How can I find the Galois group of $x^5-x-3$ over $\mathbb{F}_5$?

Answer 1

Let $P=x^5-x-3$, the polynomial over $\mathbb{F}_5$.

For any $a\in \mathbb{F}_5$ we have $a^5=a\neq a+3$, so $a$ is not a root of $P$. If we attach a single root $\beta$ of $P$, we obtain a finite extension $\mathbb{F}_5[\beta]$, of degree $2,3$ or $5$, depending on whether or not the polynomial is irreducible. Let $F:\mathbb{F}_5[\beta]\to \mathbb{F}_5[\beta]$ denote the Frobenius automorphism, sending $\alpha\mapsto \alpha^5$.
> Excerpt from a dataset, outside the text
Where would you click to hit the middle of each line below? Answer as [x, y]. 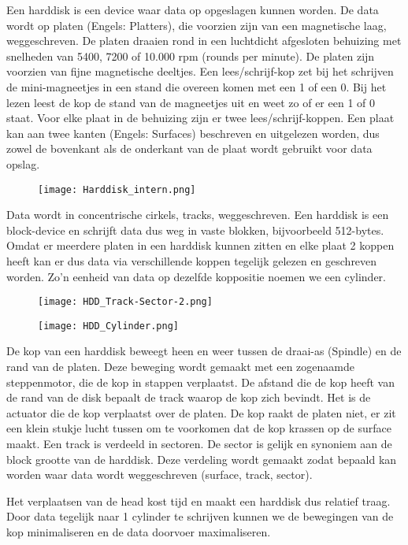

Now for $a\in \mathbb{F}_5$ we have that $F(\beta+a)=F(\beta)+F(a)=F(\beta)+a$. Thus $$(\beta+a)^5-(\beta+a)-3=\beta^5-\beta-3+a-a=0.$$

Thus we know $P$ splits in $\mathbb{F}_5[\beta]$. Further, if $P$ were not irreducible it would have a quadratic factor with coefficients in $\mathbb{F}_5$. However:$$(x-\beta-a_1)(x-\beta-a_2)=x^2-(2\beta+a_1+a_2)x+(\beta-a_1)(\beta-a_2)$$ and $2\beta+a_1+a_2\notin \mathbb{F}_5$ for any $a_1,a_2\in \mathbb{F}_5$.

We conclude that $P$ is irreducible and has a splitting field $\mathbb{F}_5[\beta]$ of degree $5$.

Its Galois group is therefore generated by $F$ which has order $5$ (that is $\alpha^{5^5}=\alpha\alpha^{5^5-1}=\alpha\alpha^{|\mathbb{F}_5[\beta]^*|}=\alpha$, for every $\alpha\in \mathbb{F}_5[\beta]$). We conclude that the Galois group is $C_5$.